### WHAT TO DO
Reproduce all the data, character for character.

(Recorded data)
---*---

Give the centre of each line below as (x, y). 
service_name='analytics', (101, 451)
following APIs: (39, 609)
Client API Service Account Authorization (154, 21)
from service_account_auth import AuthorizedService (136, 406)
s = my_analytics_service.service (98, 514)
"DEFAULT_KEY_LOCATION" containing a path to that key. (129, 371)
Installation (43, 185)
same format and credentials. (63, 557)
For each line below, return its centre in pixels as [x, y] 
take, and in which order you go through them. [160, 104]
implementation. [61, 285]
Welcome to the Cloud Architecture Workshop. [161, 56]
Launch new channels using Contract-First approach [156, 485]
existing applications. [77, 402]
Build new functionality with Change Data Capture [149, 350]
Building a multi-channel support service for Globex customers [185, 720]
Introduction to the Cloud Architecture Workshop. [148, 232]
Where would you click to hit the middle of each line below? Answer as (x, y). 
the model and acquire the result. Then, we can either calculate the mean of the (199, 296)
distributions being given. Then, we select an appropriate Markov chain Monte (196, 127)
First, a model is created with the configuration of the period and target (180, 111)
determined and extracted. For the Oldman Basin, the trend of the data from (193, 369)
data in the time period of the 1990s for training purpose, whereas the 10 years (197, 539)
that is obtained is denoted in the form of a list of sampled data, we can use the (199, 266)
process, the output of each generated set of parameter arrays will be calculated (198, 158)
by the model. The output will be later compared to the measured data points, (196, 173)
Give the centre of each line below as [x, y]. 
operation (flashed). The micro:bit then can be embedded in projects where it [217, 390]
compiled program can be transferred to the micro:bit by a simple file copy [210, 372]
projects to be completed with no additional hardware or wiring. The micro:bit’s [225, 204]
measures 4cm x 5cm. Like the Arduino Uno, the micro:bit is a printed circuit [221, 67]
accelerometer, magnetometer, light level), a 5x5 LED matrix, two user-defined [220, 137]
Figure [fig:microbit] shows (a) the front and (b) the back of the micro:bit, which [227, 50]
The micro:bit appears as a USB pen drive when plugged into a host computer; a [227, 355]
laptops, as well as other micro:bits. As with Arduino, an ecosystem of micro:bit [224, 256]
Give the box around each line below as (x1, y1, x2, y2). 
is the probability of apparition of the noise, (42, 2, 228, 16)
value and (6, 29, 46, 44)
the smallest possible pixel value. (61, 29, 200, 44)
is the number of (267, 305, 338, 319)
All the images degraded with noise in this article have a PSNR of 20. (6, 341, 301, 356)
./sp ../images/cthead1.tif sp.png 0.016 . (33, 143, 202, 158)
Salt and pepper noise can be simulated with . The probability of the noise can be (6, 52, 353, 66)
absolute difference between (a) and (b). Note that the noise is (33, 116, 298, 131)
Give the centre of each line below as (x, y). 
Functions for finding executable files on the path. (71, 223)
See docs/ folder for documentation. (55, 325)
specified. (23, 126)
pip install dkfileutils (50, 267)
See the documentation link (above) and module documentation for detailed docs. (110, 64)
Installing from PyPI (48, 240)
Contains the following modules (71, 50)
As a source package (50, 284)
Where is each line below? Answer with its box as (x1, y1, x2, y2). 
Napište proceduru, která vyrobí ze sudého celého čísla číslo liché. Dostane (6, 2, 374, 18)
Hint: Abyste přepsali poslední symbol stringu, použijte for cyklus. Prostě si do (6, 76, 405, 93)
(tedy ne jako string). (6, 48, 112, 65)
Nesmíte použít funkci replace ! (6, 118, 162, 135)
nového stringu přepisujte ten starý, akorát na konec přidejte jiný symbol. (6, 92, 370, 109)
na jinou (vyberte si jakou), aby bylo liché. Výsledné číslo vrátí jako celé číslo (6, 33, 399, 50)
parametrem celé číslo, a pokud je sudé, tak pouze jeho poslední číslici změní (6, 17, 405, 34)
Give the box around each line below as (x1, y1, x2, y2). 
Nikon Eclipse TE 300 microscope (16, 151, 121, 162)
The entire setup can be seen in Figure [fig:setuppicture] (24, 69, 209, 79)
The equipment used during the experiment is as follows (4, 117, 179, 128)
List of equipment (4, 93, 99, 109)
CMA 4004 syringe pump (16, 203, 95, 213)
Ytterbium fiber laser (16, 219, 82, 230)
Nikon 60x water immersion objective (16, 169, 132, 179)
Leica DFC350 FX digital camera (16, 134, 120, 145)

---*---

### REPLY TO THE TASK
Give the centre of each line below as (x, y). 
service_name='analytics', (101, 451)
following APIs: (39, 609)
Client API Service Account Authorization (154, 21)
from service_account_auth import AuthorizedService (136, 406)
s = my_analytics_service.service (98, 514)
"DEFAULT_KEY_LOCATION" containing a path to that key. (129, 371)
Installation (43, 185)
same format and credentials. (63, 557)
For each line below, return its centre in pixels as [x, y] 
take, and in which order you go through them. [160, 104]
implementation. [61, 285]
Welcome to the Cloud Architecture Workshop. [161, 56]
Launch new channels using Contract-First approach [156, 485]
existing applications. [77, 402]
Build new functionality with Change Data Capture [149, 350]
Building a multi-channel support service for Globex customers [185, 720]
Introduction to the Cloud Architecture Workshop. [148, 232]
Where would you click to hit the middle of each line below? Answer as (x, y). 
the model and acquire the result. Then, we can either calculate the mean of the (199, 296)
distributions being given. Then, we select an appropriate Markov chain Monte (196, 127)
First, a model is created with the configuration of the period and target (180, 111)
determined and extracted. For the Oldman Basin, the trend of the data from (193, 369)
data in the time period of the 1990s for training purpose, whereas the 10 years (197, 539)
that is obtained is denoted in the form of a list of sampled data, we can use the (199, 266)
process, the output of each generated set of parameter arrays will be calculated (198, 158)
by the model. The output will be later compared to the measured data points, (196, 173)
Give the centre of each line below as [x, y]. 
operation (flashed). The micro:bit then can be embedded in projects where it [217, 390]
compiled program can be transferred to the micro:bit by a simple file copy [210, 372]
projects to be completed with no additional hardware or wiring. The micro:bit’s [225, 204]
measures 4cm x 5cm. Like the Arduino Uno, the micro:bit is a printed circuit [221, 67]
accelerometer, magnetometer, light level), a 5x5 LED matrix, two user-defined [220, 137]
Figure [fig:microbit] shows (a) the front and (b) the back of the micro:bit, which [227, 50]
The micro:bit appears as a USB pen drive when plugged into a host computer; a [227, 355]
laptops, as well as other micro:bits. As with Arduino, an ecosystem of micro:bit [224, 256]
Give the box around each line below as (x1, y1, x2, y2). 
is the probability of apparition of the noise, (42, 2, 228, 16)
value and (6, 29, 46, 44)
the smallest possible pixel value. (61, 29, 200, 44)
is the number of (267, 305, 338, 319)
All the images degraded with noise in this article have a PSNR of 20. (6, 341, 301, 356)
./sp ../images/cthead1.tif sp.png 0.016 . (33, 143, 202, 158)
Salt and pepper noise can be simulated with . The probability of the noise can be (6, 52, 353, 66)
absolute difference between (a) and (b). Note that the noise is (33, 116, 298, 131)
Give the centre of each line below as (x, y). 
Functions for finding executable files on the path. (71, 223)
See docs/ folder for documentation. (55, 325)
specified. (23, 126)
pip install dkfileutils (50, 267)
See the documentation link (above) and module documentation for detailed docs. (110, 64)
Installing from PyPI (48, 240)
Contains the following modules (71, 50)
As a source package (50, 284)
Where is each line below? Answer with its box as (x1, y1, x2, y2). 
Napište proceduru, která vyrobí ze sudého celého čísla číslo liché. Dostane (6, 2, 374, 18)
Hint: Abyste přepsali poslední symbol stringu, použijte for cyklus. Prostě si do (6, 76, 405, 93)
(tedy ne jako string). (6, 48, 112, 65)
Nesmíte použít funkci replace ! (6, 118, 162, 135)
nového stringu přepisujte ten starý, akorát na konec přidejte jiný symbol. (6, 92, 370, 109)
na jinou (vyberte si jakou), aby bylo liché. Výsledné číslo vrátí jako celé číslo (6, 33, 399, 50)
parametrem celé číslo, a pokud je sudé, tak pouze jeho poslední číslici změní (6, 17, 405, 34)
Give the box around each line below as (x1, y1, x2, y2). 
Nikon Eclipse TE 300 microscope (16, 151, 121, 162)
The entire setup can be seen in Figure [fig:setuppicture] (24, 69, 209, 79)
The equipment used during the experiment is as follows (4, 117, 179, 128)
List of equipment (4, 93, 99, 109)
CMA 4004 syringe pump (16, 203, 95, 213)
Ytterbium fiber laser (16, 219, 82, 230)
Nikon 60x water immersion objective (16, 169, 132, 179)
Leica DFC350 FX digital camera (16, 134, 120, 145)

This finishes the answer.